The storm outside had died down, but inside, it still raged.

Sanya sat on the floor beside the window, arms wrapped tightly around her knees. Her fever had subsided, but the coldness in Aarush's voice hadn't. It echoed in her mind over and over, each word sharper than the last.

"Why do you always show up where you're not needed?"

"Don't pretend to be innocent. People like you wear masks better than makeup."

"You think tears will fix what you did?"

She didn't even realize when her nails began digging into her arms, trying to suppress the ache rising inside. Her throat hurt—from the fever, or from holding back everything for too long, she didn't know.

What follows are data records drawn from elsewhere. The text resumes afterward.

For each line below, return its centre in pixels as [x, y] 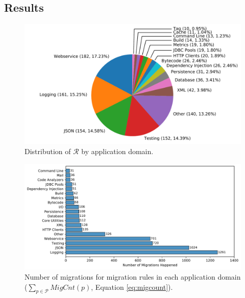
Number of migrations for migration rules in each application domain [133, 277]
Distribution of [48, 151]
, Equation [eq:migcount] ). [132, 287]
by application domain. [117, 151]
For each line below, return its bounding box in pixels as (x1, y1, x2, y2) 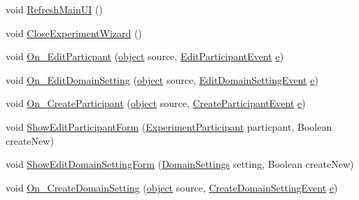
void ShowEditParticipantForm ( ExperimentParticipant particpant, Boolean (6, 119, 332, 134)
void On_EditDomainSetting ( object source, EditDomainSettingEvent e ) (6, 72, 318, 87)
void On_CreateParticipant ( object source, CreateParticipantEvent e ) (6, 96, 306, 110)
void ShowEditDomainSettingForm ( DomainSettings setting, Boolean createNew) (6, 157, 354, 171)
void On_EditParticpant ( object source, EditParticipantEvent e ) (6, 49, 284, 64)
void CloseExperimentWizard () (6, 25, 142, 40)
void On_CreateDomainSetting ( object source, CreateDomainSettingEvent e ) (6, 180, 338, 194)
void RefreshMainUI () (6, 2, 103, 16)
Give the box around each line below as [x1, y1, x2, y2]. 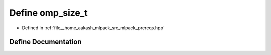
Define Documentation [9, 38, 82, 46]
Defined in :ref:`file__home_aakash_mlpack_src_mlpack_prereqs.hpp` [22, 25, 165, 31]
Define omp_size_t [9, 7, 88, 18]

The blanket around her shoulders slipped off, but she didn't care. The walls were closing in. Even the sky looked heavy. She had spent every ounce of herself trying to not fall apart in front of him. But tonight… she was exhausted.

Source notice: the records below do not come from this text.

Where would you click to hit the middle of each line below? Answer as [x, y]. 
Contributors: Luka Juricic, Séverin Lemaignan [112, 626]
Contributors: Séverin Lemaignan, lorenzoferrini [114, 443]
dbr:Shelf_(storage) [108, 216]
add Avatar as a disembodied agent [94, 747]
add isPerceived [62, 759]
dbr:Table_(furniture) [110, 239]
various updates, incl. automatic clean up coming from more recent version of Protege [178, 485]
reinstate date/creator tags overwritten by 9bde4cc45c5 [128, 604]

Sanya stood up shakily and moved to the mirror. Her reflection startled her. Pale cheeks. Eyes dull. Hair clinging to her skin. She looked… like a ghost.

"I hate this," she whispered, voice barely audible.

She hated how much his words mattered. How they clung to her like thorns, scratching old wounds. He didn't know. He didn't know how much she wanted to be seen… not judged. How much she needed someone—just one person—to believe in her.

A sob slipped out. Then another. And another. Until she collapsed against the bed frame, clutching the sheets, muffling her cries into them.

"I'm not what you think," she whispered into the fabric. "I never was…"

But he wasn't here to listen.

And even if he was, would it change anything?

The morning was oddly quiet.

Sanya sat by the window of her modest studio, sipping bitter tea that had long gone cold. Her eyes lingered on the paper envelope lying on the table—its weight far heavier than the few pages inside. When she finally gathered the courage to open it, her hands trembled.

"In regard to Mr. Raghav Malhotra's demise during judicial custody, his legal properties, as per will registered 6 years ago, are hereby transferred to his biological daughter and only legal heir, Ms. Sanya Malhotra..."

She dropped the paper. Her vision blurred. The man who had once locked her away, called her a burden, ignored her tears—he had left everything to her?

Why?

She didn't ask for it. She didn't want it.

All she wanted was peace.

But peace was a foreign concept in her world.

---

When the news reached Aarush, it shattered whatever thread of tolerance he had left.

"She played us all along..." he muttered, slamming the documents on the table as Madam Kareena watched, silently satisfied.

"She didn't even flinch when he died," Aarush seethed. "Now it makes sense. The timing. The fake innocence. All of it."

"She has always been manipulative," Kareena added, feigning sorrow. "Who knows how long she was in contact with him—maybe even helped him avoid jail until it was too late."

That was all it took.

---

Sanya was standing near the entrance when he barged in like a storm.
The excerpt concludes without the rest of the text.